Exercise 1. [**] $$14$$ List all cycles from $B$ to $B$ that are present in the graph of Fig. 29.
Verified: yes
Solve time: 1m24s
We reconstruct the solution by systematically enumerating all simple cycles that start and end at $B$, using the adjacency information from Fig. 29:
$$ B \sim A, D, E;\quad A \sim C;\quad C \sim A, D;\quad D \sim B, C, E;\quad E \sim B, D. $$
A cycle from $B$ to $B$ is a simple closed path
$$ (B = V_0, V_1, \ldots, V_{k-1}, V_k = B), $$
with all vertices $V_0,\ldots,V_{k-1}$ distinct.

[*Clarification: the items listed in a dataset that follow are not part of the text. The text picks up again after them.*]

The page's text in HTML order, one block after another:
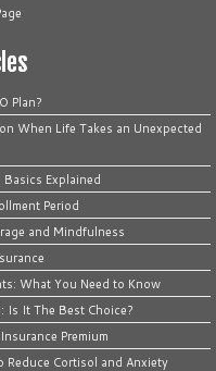
Plan?
When Life Takes an Unexpected
Basics Explained
Period
and Mindfulness
What You Need to Know
Is It The Best Choice?
Premium
Reduce Cortisol and Anxiety
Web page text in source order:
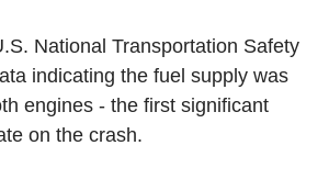
National Transportation Safety
indicating the fuel supply was
engines - the first significant
on the crash.
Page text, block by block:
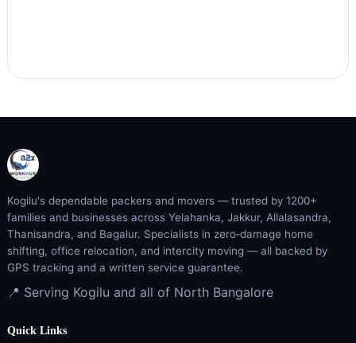
Kogilu's dependable packers and movers — trusted by 1200+
families and businesses across Yelahanka, Jakkur, Allalasandra,
Thanisandra, and Bagalur. Specialists in zero‑damage home
shifting, office relocation, and intercity moving — all backed by
GPS tracking and a written service guarantee.
📍 Serving Kogilu and all of North Bangalore
Quick Links
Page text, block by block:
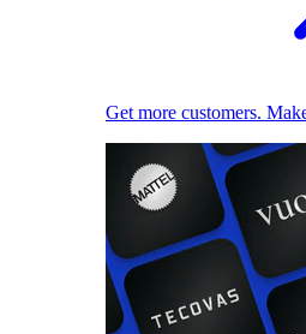
Get more customers.
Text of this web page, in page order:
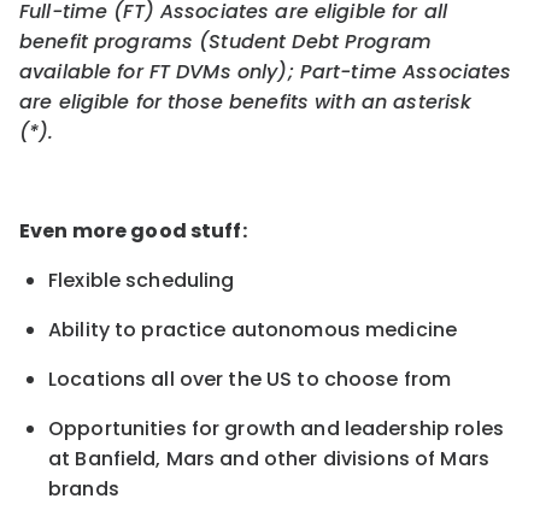
Full-time (FT) Associates are eligible for all
benefit programs (Student Debt Program
available for FT DVMs only); Part-time Associates
are eligible for those benefits with an asterisk
(*).
Even more good stuff:
Flexible scheduling
Ability to practice autonomous medicine
Locations all over the US to choose from
Opportunities for growth and leadership roles
at Banfield, Mars and other divisions of Mars
brands
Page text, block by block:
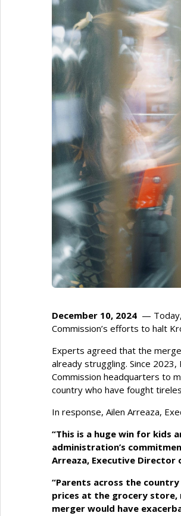
December 10, 2024 —
Commission’s efforts to halt
Experts agreed that the
already struggling. Since
Commission headquarters to
country who have fought
In response, Ailen Arreaza,
“This is a huge win for kids
administration’s
Arreaza, Executive
“Parents across the
prices at the grocery store,
merger would have
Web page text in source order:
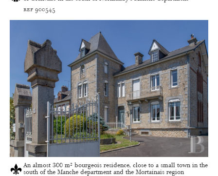
ref 900545
An almost 300 m² bourgeois residence, close to a small town in the
south of the Manche department and the Mortainais region
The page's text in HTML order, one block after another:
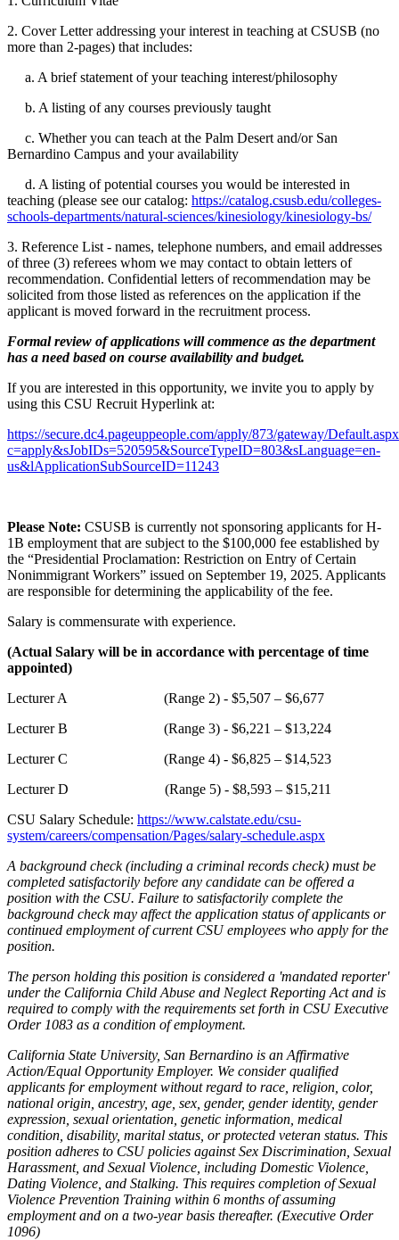
2. Cover Letter addressing your interest in teaching at CSUSB (no
more than 2-pages) that includes:
a. A brief statement of your teaching interest/philosophy
b. A listing of any courses previously taught
c. Whether you can teach at the Palm Desert and/or San
Bernardino Campus and your availability
d. A listing of potential courses you would be interested in
teaching (please see our catalog: https://catalog.csusb.edu/colleges-
schools-departments/natural-sciences/kinesiology/kinesiology-bs/
3. Reference List - names, telephone numbers, and email addresses
of three (3) referees whom we may contact to obtain letters of
recommendation. Confidential letters of recommendation may be
solicited from those listed as references on the application if the
applicant is moved forward in the recruitment process.
Formal review of applications will commence as the department
has a need based on course availability and budget.
If you are interested in this opportunity, we invite you to apply by
using this CSU Recruit Hyperlink at:
https://secure.dc4.pageuppeople.com/apply/873/gateway/
c=apply&sJobIDs=520595&SourceTypeID=803&sLanguage=en-
us&lApplicationSubSourceID=11243
Please Note: CSUSB is currently not sponsoring applicants for H-
1B employment that are subject to the $100,000 fee established by
the “Presidential Proclamation: Restriction on Entry of Certain
Nonimmigrant Workers” issued on September 19, 2025. Applicants
are responsible for determining the applicability of the fee.
Salary is commensurate with experience.
(Actual Salary will be in accordance with percentage of time
appointed)
Lecturer A (Range 2) - $5,507 – $6,677
Lecturer B (Range 3) - $6,221 – $13,224
Lecturer C (Range 4) - $6,825 – $14,523
Lecturer D (Range 5) - $8,593 – $15,211
CSU Salary Schedule: https://www.calstate.edu/csu-
system/careers/compensation/Pages/salary-schedule.aspx
A background check (including a criminal records check) must be
completed satisfactorily before any candidate can be offered a
position with the CSU. Failure to satisfactorily complete the
background check may affect the application status of applicants or
continued employment of current CSU employees who apply for the
position.
The person holding this position is considered a 'mandated reporter'
under the California Child Abuse and Neglect Reporting Act and is
required to comply with the requirements set forth in CSU Executive
Order 1083 as a condition of employment.
California State University, San Bernardino is an Affirmative
Action/Equal Opportunity Employer. We consider qualified
applicants for employment without regard to race, religion, color,
national origin, ancestry, age, sex, gender, gender identity, gender
expression, sexual orientation, genetic information, medical
condition, disability, marital status, or protected veteran status. This
position adheres to CSU policies against Sex Discrimination, Sexual
Harassment, and Sexual Violence, including Domestic Violence,
Dating Violence, and Stalking. This requires completion of Sexual
Violence Prevention Training within 6 months of assuming
employment and on a two-year basis thereafter. (Executive Order
1096)
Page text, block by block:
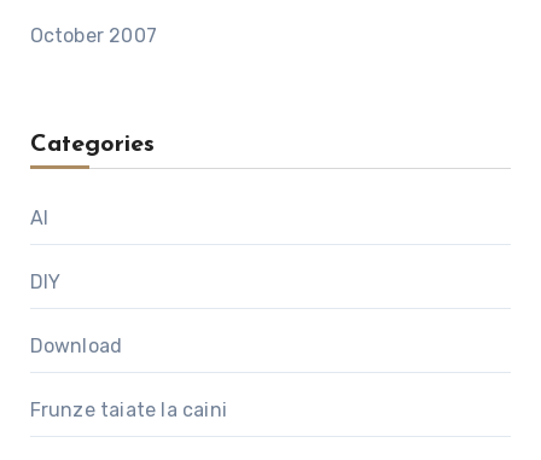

We now enumerate all possibilities by first step from $B$.
1. Start $B \to A$
From $A$, the only unvisited neighbor is $C$. Thus:
$$ B \to A \to C $$
From $C$, we may go to $D$ (since $A$ is already visited).
(a) $C \to D$
From $D$, there are two possibilities avoiding revisits:
- $D \to B$, giving the cycle
$$ (B, A, C, D, B). $$
- $D \to E$, then $E \to B$, giving
$$ (B, A, C, D, E, B). $$
No other continuation is possible from $D$, since $C$ and $A$ are already used.
2. Start $B \to D$
From $D$, we may go to $C$ or $E$.
(a) $D \to C$
From $C$, the only unused neighbor is $A$, then $A \to B$:
$$ (B, D, C, A, B). $$
(b) $D \to E$
From $E$, the only unused neighbor is $B$, giving:
$$ (B, D, E, B). $$
3. Start $B \to E$
From $E$, the only unused neighbor is $D$.
(a) $E \to D$
From $D$, we have two possibilities:
- $D \to B$, giving
$$ (B, E, D, B), $$
which is the same cycle as $(B, D, E, B)$ in reverse order, so it is not new.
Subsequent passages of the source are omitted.